→ **The problem**:
Copy the complete listing word for word, but do not carry over any images.

■ ■ ■ ■ ■

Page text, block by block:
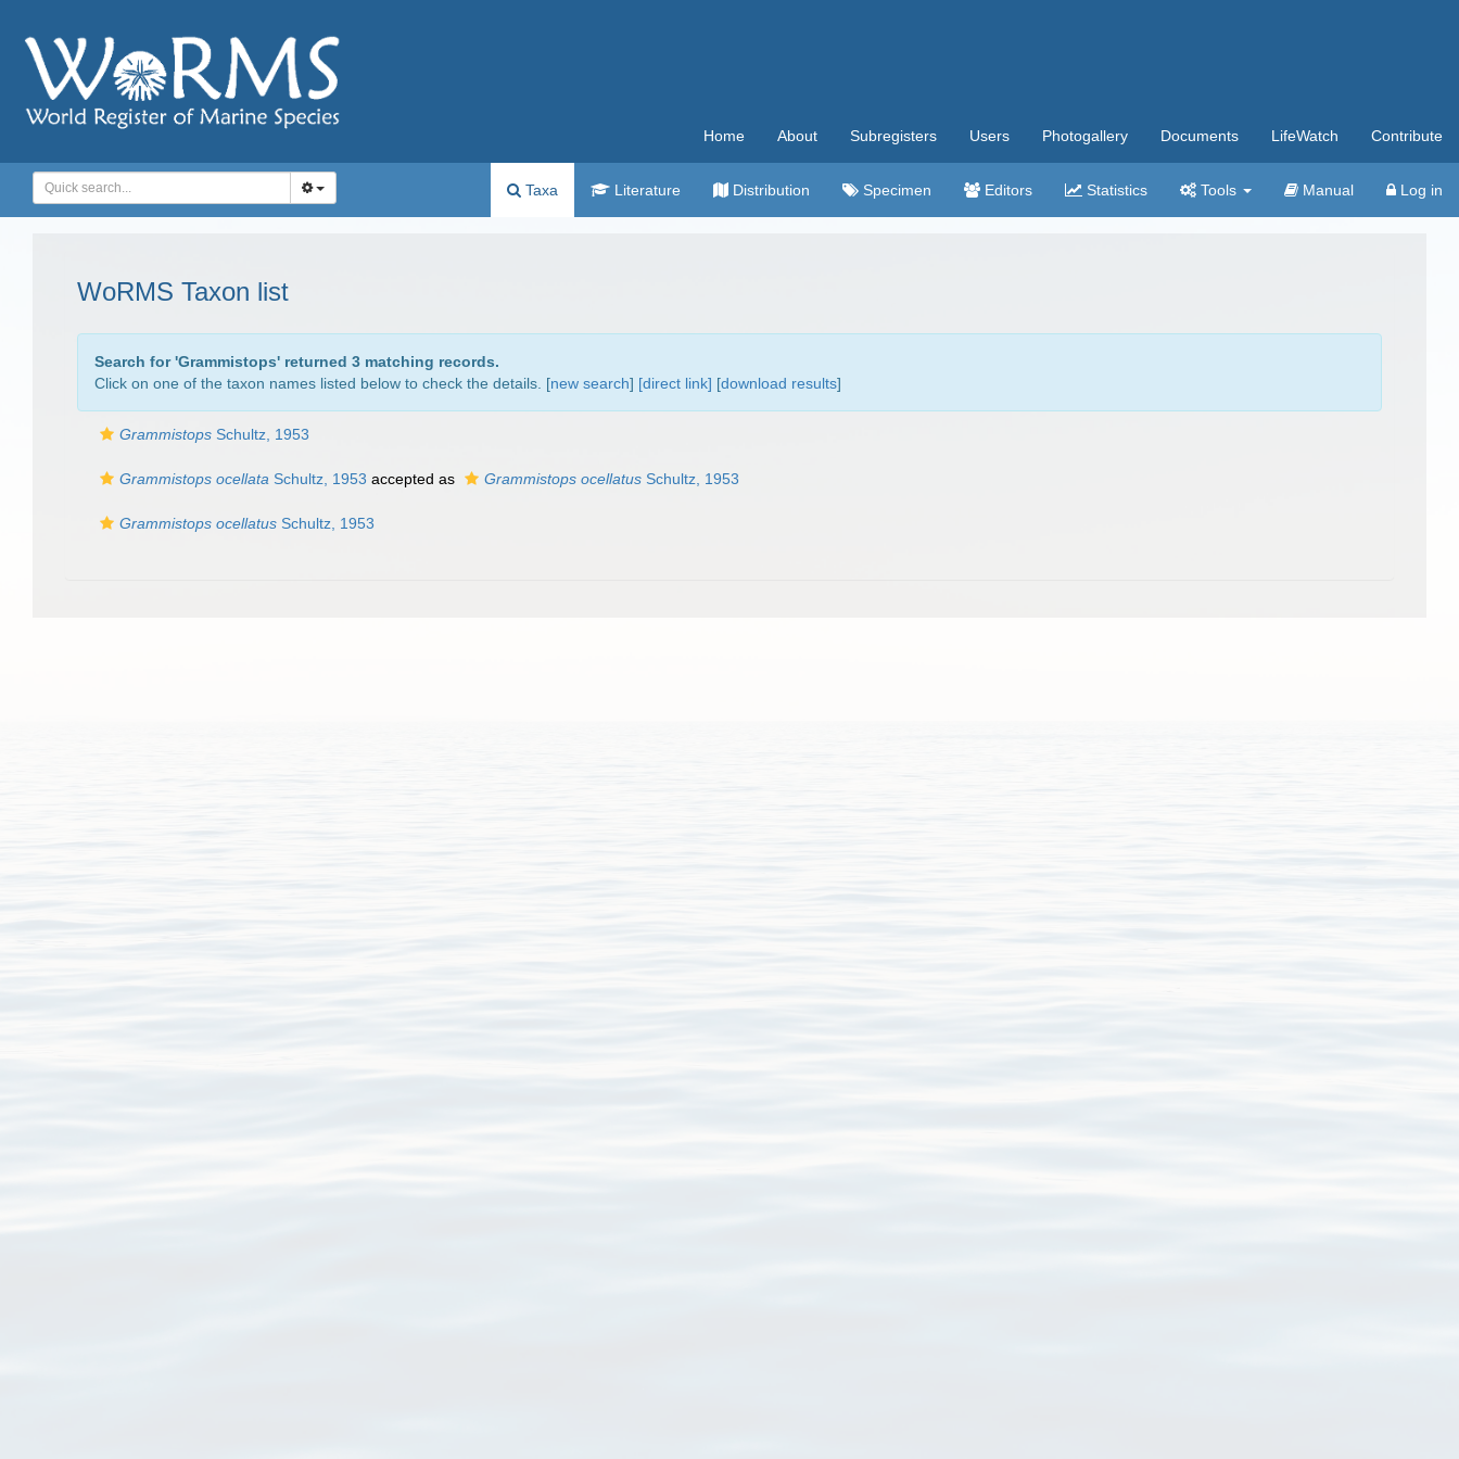
Home About Subregisters Users Photogallery Documents LifeWatch Contribute
Taxa Literature Distribution Specimen Editors Statistics Tools Manual Log in
WoRMS Taxon list
Search for 'Grammistops' returned 3 matching records.
Click on one of the taxon names listed below to check the details. [new search] [direct link] [download results]
Grammistops Schultz, 1953
Grammistops ocellata Schultz, 1953 accepted as Grammistops ocellatus Schultz, 1953
Grammistops ocellatus Schultz, 1953
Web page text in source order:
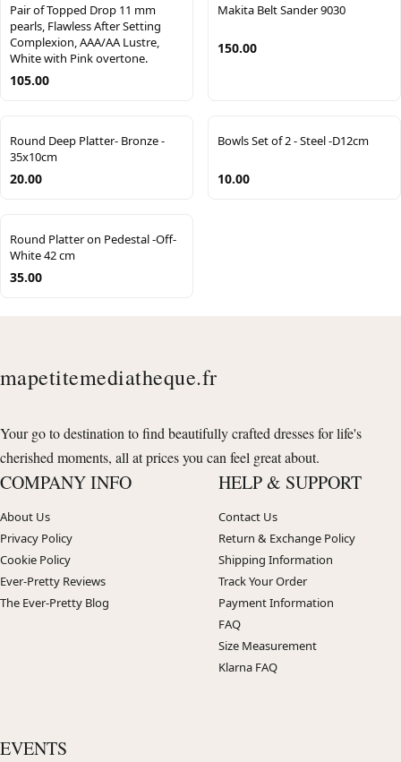
Pair of Topped Drop 11 mm
pearls, Flawless After Setting
Complexion, AAA/AA Lustre,
White with Pink overtone.
105.00
Makita Belt Sander 9030
150.00
Round Deep Platter- Bronze -
35x10cm
20.00
Bowls Set of 2 - Steel -D12cm
10.00
Round Platter on Pedestal -Off-
White 42 cm
35.00
mapetitemediatheque.fr
Your go to destination to find beautifully crafted dresses for life's
cherished moments, all at prices you can feel great about.
COMPANY INFO
About Us
Privacy Policy
Cookie Policy
Ever-Pretty Reviews
The Ever-Pretty Blog
HELP & SUPPORT
Contact Us
Return & Exchange Policy
Shipping Information
Track Your Order
Payment Information
FAQ
Size Measurement
Klarna FAQ
EVENTS
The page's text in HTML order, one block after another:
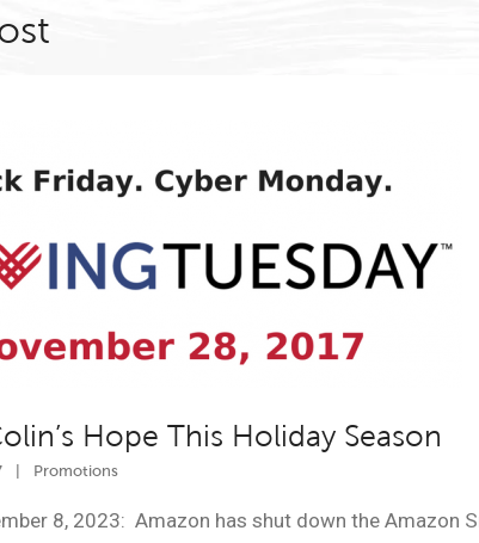
Hope This Holiday Season
Promotions
8, 2023: Amazon has shut down the Amazon
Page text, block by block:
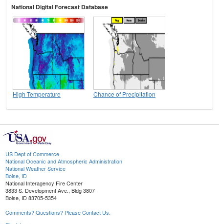
National Digital Forecast Database
High Temperature Chance of Precipitation
US Dept of Commerce
National Oceanic and Atmospheric Administration
National Weather Service
Boise, ID
National Interagency Fire Center
3833 S. Development Ave., Bldg 3807
Boise, ID 83705-5354
Comments? Questions? Please Contact Us.
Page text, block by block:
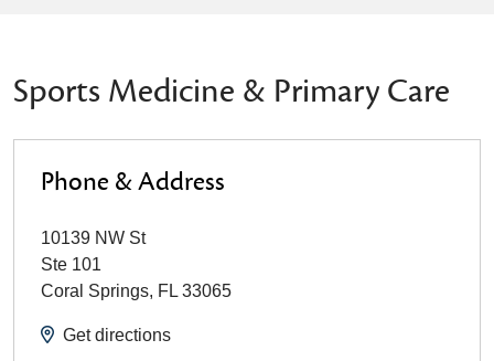
Sports Medicine & Primary Care
Phone & Address
10139 NW St
Ste 101
Coral Springs, FL 33065
Get directions
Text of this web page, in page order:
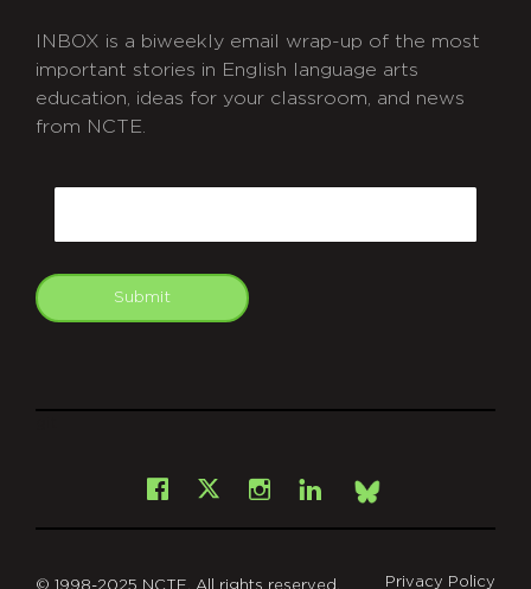
INBOX is a biweekly email wrap-up of the most
important stories in English language arts
education, ideas for your classroom, and news
from NCTE.
Submit
Facebook
X Instagram
LinkedInBsky
Privacy Policy
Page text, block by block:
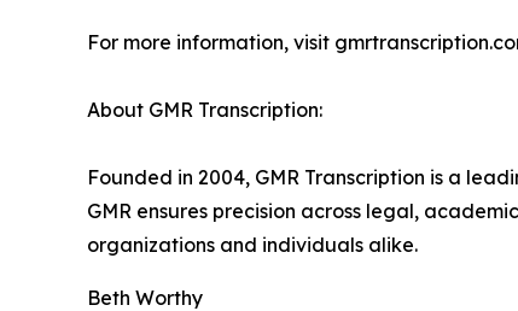
For more information, visit
About GMR Transcription:
Founded in 2004, GMR Transcription is a
GMR ensures precision across legal,
organizations and individuals alike.
Beth Worthy
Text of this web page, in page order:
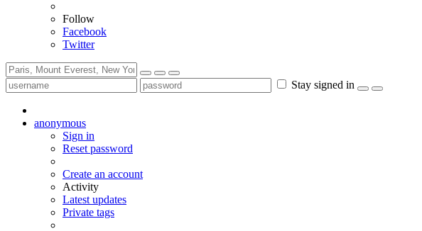
Follow
Facebook
Twitter
Stay signed in
anonymous
Sign in
Reset password
Create an account
Activity
Latest updates
Private tags
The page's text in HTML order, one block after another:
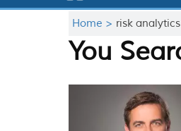
Home > risk analytics
You
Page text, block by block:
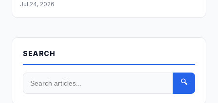
Jul 24, 2026
SEARCH
🔍
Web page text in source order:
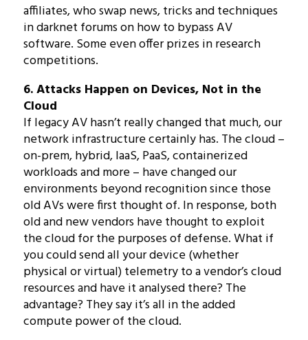
affiliates, who swap news, tricks and techniques
in darknet forums on how to bypass AV
software. Some even offer prizes in research
competitions.
6. Attacks Happen on Devices, Not in the
Cloud
If legacy AV hasn’t really changed that much, our
network infrastructure certainly has. The cloud –
on-prem, hybrid, IaaS, PaaS, containerized
workloads and more – have changed our
environments beyond recognition since those
old AVs were first thought of. In response, both
old and new vendors have thought to exploit
the cloud for the purposes of defense. What if
you could send all your device (whether
physical or virtual) telemetry to a vendor’s cloud
resources and have it analysed there? The
advantage? They say it’s all in the added
compute power of the cloud.

■ ■ ■ ■ ■

→ **Task response**:
Page text, block by block:
Home About Subregisters Users Photogallery Documents LifeWatch Contribute
Taxa Literature Distribution Specimen Editors Statistics Tools Manual Log in
WoRMS Taxon list
Search for 'Grammistops' returned 3 matching records.
Click on one of the taxon names listed below to check the details. [new search] [direct link] [download results]
Grammistops Schultz, 1953
Grammistops ocellata Schultz, 1953 accepted as Grammistops ocellatus Schultz, 1953
Grammistops ocellatus Schultz, 1953
Web page text in source order:
Pair of Topped Drop 11 mm
pearls, Flawless After Setting
Complexion, AAA/AA Lustre,
White with Pink overtone.
105.00
Makita Belt Sander 9030
150.00
Round Deep Platter- Bronze -
35x10cm
20.00
Bowls Set of 2 - Steel -D12cm
10.00
Round Platter on Pedestal -Off-
White 42 cm
35.00
mapetitemediatheque.fr
Your go to destination to find beautifully crafted dresses for life's
cherished moments, all at prices you can feel great about.
COMPANY INFO
About Us
Privacy Policy
Cookie Policy
Ever-Pretty Reviews
The Ever-Pretty Blog
HELP & SUPPORT
Contact Us
Return & Exchange Policy
Shipping Information
Track Your Order
Payment Information
FAQ
Size Measurement
Klarna FAQ
EVENTS
The page's text in HTML order, one block after another:
Hope This Holiday Season
Promotions
8, 2023: Amazon has shut down the Amazon
Page text, block by block:
National Digital Forecast Database
High Temperature Chance of Precipitation
US Dept of Commerce
National Oceanic and Atmospheric Administration
National Weather Service
Boise, ID
National Interagency Fire Center
3833 S. Development Ave., Bldg 3807
Boise, ID 83705-5354
Comments? Questions? Please Contact Us.
Page text, block by block:
Sports Medicine & Primary Care
Phone & Address
10139 NW St
Ste 101
Coral Springs, FL 33065
Get directions
Text of this web page, in page order:
INBOX is a biweekly email wrap-up of the most
important stories in English language arts
education, ideas for your classroom, and news
from NCTE.
Submit
Facebook
X Instagram
LinkedInBsky
Privacy Policy
Page text, block by block:
For more information, visit
About GMR Transcription:
Founded in 2004, GMR Transcription is a
GMR ensures precision across legal,
organizations and individuals alike.
Beth Worthy
Text of this web page, in page order:
Follow
Facebook
Twitter
Stay signed in
anonymous
Sign in
Reset password
Create an account
Activity
Latest updates
Private tags
The page's text in HTML order, one block after another:
Home > risk analytics
You
Page text, block by block:
Jul 24, 2026
SEARCH
🔍
Web page text in source order:
affiliates, who swap news, tricks and techniques
in darknet forums on how to bypass AV
software. Some even offer prizes in research
competitions.
6. Attacks Happen on Devices, Not in the
Cloud
If legacy AV hasn’t really changed that much, our
network infrastructure certainly has. The cloud –
on-prem, hybrid, IaaS, PaaS, containerized
workloads and more – have changed our
environments beyond recognition since those
old AVs were first thought of. In response, both
old and new vendors have thought to exploit
the cloud for the purposes of defense. What if
you could send all your device (whether
physical or virtual) telemetry to a vendor’s cloud
resources and have it analysed there? The
advantage? They say it’s all in the added
compute power of the cloud.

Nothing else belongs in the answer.